The main planting area is in the gravel garden at the side of the house and is a small, intimate space contained within softly curving granite walls. It was here Fernando could indulge his love of combining plants in a natural-istic tapestry, creating a scheme that echoes the contours of the surrounding hills and the curious, lumpy forms of the holm oaks. ‘Historically, the oaks have been pruned and cut for firewood, so they have these strange shapes,’ he says. Boulders push up through the layers of plants, further linking the garden with the landscape beyond. Several have been artfully placed by Fernando, while others were already there, along with an old stone pigsty that has also become part of the design. The planting here is subtle in colour to make sure it is subservient to the terrain outside. ‘I don’t want too many colours,’ he says. ‘In this bright light, the effect would be too intense. I like a simple colour palette, but one that is always changing.’
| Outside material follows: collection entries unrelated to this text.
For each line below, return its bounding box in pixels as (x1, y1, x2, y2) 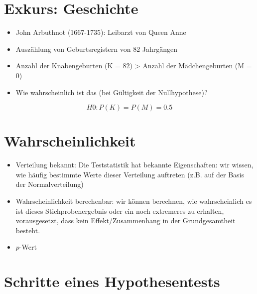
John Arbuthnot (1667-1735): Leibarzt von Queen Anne (15, 27, 186, 37)
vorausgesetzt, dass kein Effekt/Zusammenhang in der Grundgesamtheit (15, 215, 236, 226)
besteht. (15, 225, 40, 235)
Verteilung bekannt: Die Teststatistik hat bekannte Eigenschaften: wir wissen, (15, 159, 254, 170)
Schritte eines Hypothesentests (4, 271, 220, 292)
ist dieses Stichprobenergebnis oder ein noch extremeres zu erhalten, (15, 205, 224, 216)
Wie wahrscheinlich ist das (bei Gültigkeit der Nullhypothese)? (15, 87, 208, 97)
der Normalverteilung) (15, 179, 84, 189)
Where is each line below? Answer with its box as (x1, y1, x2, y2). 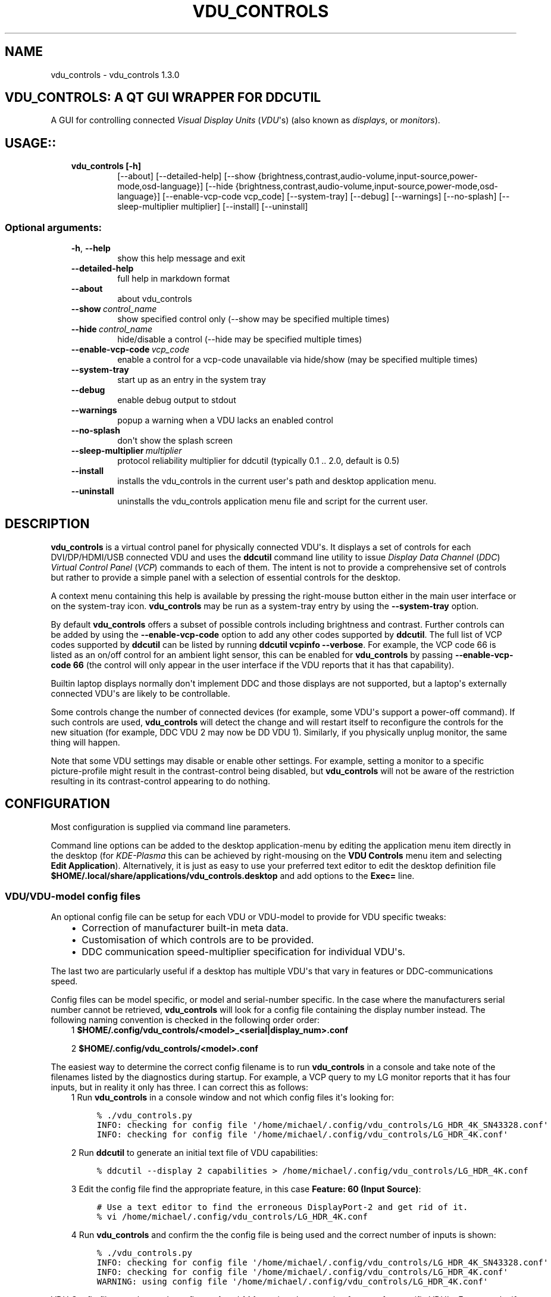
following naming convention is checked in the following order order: (51, 1015, 320, 1025)
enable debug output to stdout (117, 395, 236, 406)
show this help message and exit (117, 253, 246, 264)
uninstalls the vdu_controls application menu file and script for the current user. (117, 496, 428, 507)
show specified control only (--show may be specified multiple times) (117, 314, 390, 325)
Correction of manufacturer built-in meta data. (82, 922, 289, 934)
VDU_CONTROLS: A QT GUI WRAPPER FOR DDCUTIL (5, 90, 321, 105)
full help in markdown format (117, 273, 230, 284)
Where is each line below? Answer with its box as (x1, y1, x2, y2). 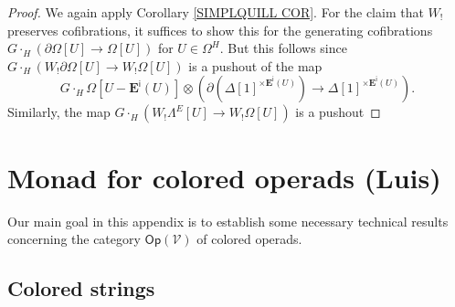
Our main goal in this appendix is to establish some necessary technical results (7, 211, 449, 230)
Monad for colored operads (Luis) (7, 158, 441, 196)
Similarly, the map (7, 102, 111, 122)
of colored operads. (196, 229, 302, 249)
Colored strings (7, 274, 155, 302)
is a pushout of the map (188, 56, 323, 75)
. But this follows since (219, 38, 347, 58)
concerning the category (7, 229, 141, 249)
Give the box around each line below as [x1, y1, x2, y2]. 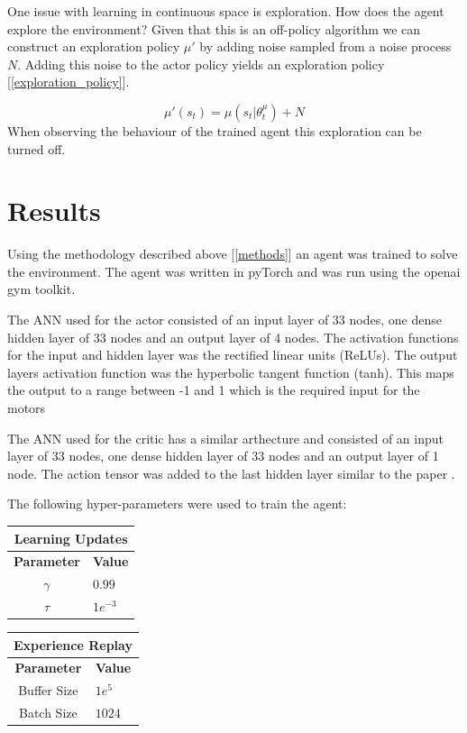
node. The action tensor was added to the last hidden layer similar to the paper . [7, 463, 455, 482]
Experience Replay [14, 635, 133, 654]
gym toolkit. [7, 279, 76, 298]
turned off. [7, 139, 66, 158]
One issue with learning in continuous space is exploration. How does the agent [7, 2, 444, 20]
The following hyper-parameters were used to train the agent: [7, 494, 347, 513]
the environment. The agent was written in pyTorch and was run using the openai [7, 261, 461, 280]
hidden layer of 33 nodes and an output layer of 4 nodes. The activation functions [7, 327, 459, 346]
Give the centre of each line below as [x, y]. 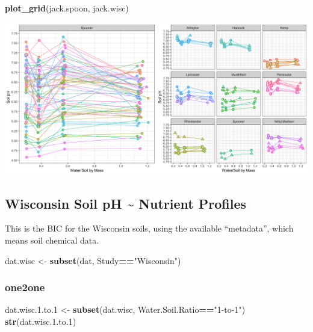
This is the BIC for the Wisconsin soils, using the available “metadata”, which [149, 228]
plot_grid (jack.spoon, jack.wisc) [67, 8]
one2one [25, 287]
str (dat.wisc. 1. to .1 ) [41, 321]
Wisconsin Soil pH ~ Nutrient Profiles [126, 203]
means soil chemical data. [52, 240]
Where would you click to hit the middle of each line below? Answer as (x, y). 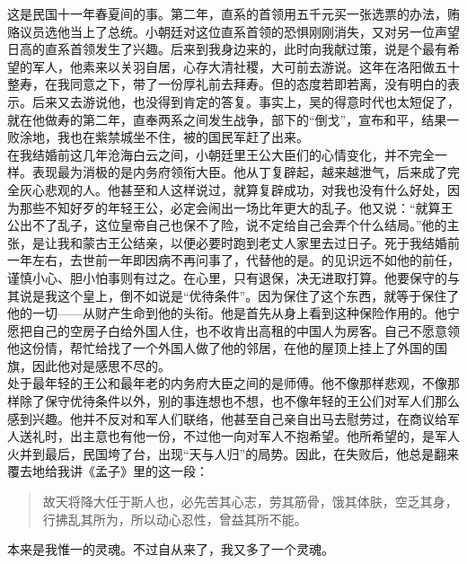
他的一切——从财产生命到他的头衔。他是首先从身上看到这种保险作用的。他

All the plants in the gravel garden are drought tolerant and require little irrigation. At their best in late spring, many go into dormancy in the intense heat of the summer, greening up again as soon as the rains come in September. Key plants such as Euphorbia nicaeensis, Phlomis tuberosa, Sesleria ‘Greenlee’ and Nepeta racemosa ‘Walker’s Low’ are repeated around the space, with self-seeders like Catananche caerulea making their own trajectory around the curves and mounds of the evergreen plants. The tall, semi-transparent fronds of Stipa gigantea catch the light, golden as the sun goes down. ‘The best-performing plants in this garden are the salvias,’ observes Fernando. ‘There are always some species suitable for each place. I have used various species of Salvia officinalis, which are always green however hot it is, and blue cultivars of Salvia greggii, which are especially long-flowering.’
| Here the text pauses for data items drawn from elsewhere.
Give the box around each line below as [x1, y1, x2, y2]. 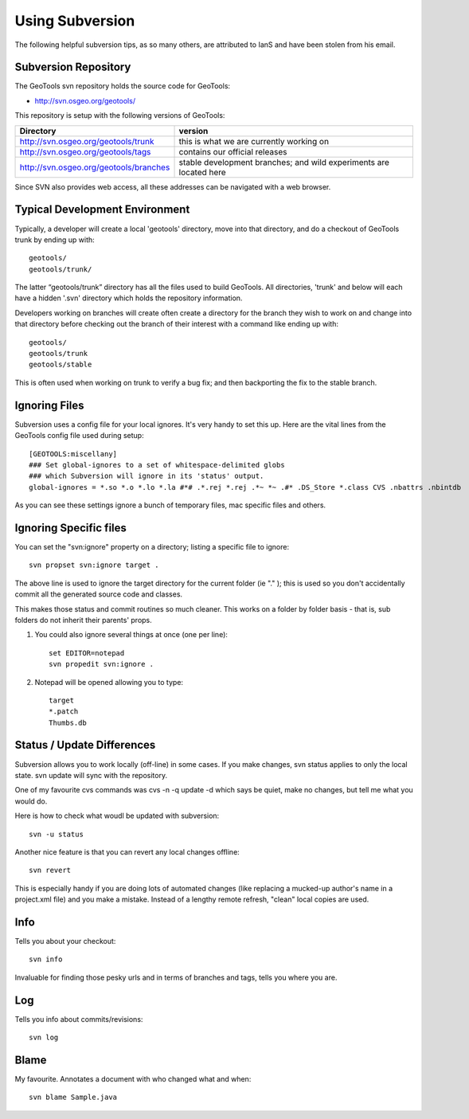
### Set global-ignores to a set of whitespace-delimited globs [29, 460, 286, 469]
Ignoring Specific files [14, 521, 127, 534]
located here [178, 166, 226, 178]
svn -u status [29, 829, 84, 839]
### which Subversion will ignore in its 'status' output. [29, 471, 264, 481]
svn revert [29, 866, 72, 875]
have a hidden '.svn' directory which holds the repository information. [14, 293, 243, 303]
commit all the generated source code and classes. [14, 589, 183, 599]
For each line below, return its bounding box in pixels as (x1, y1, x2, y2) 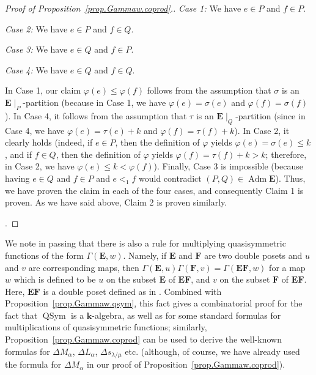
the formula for (5, 358, 62, 371)
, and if (5, 147, 32, 160)
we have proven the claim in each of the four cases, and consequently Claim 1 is (5, 184, 304, 196)
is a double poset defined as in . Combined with (43, 284, 222, 297)
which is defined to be (13, 273, 96, 286)
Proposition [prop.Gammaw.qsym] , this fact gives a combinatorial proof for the (5, 297, 303, 310)
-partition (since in (235, 109, 306, 122)
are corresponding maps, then (28, 261, 139, 273)
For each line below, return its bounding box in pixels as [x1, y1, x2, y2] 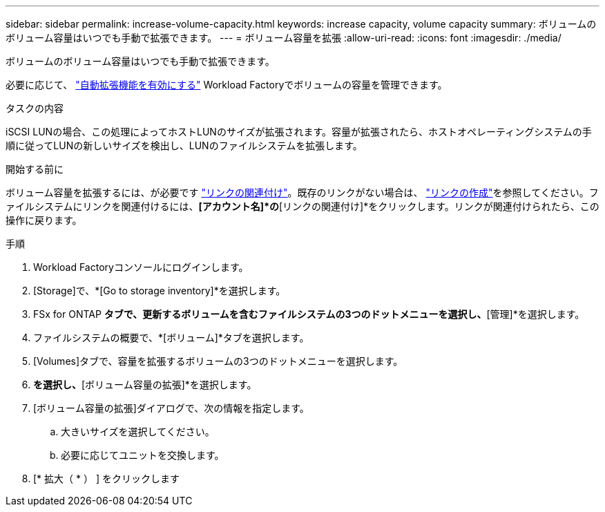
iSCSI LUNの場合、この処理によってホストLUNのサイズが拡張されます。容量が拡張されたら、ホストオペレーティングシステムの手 [6, 126, 592, 138]
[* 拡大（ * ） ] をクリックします [33, 473, 180, 484]
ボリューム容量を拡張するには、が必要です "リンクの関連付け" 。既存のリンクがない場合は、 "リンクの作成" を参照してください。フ [6, 187, 599, 198]
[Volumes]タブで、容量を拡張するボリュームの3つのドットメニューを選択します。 [33, 355, 403, 367]
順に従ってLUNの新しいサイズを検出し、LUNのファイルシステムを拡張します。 [6, 140, 363, 151]
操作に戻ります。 [6, 214, 82, 226]
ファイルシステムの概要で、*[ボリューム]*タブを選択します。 [33, 332, 309, 343]
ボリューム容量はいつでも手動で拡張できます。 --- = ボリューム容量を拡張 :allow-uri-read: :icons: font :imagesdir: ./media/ [6, 32, 561, 44]

Fernando also designed an inner courtyard, a tranquil, cobbled area with large raised beds within whitewashed walls. With no outward views, a more formal atmosphere can be created with clipped wild olive in terracotta pots and multi-stemmed Malus ‘Evereste’ underplanted with Ceratostigma willmottianum, creeping rosemary and tumbling Erigeron karvinskianus. Like the jewel in the crown, the courtyard is the inner sanctum. Meanwhile, the outer garden becomes progressively wilder, so it flows eventually into the landscape becoming part of it. It is hard to know where nature ends and cultivation begins.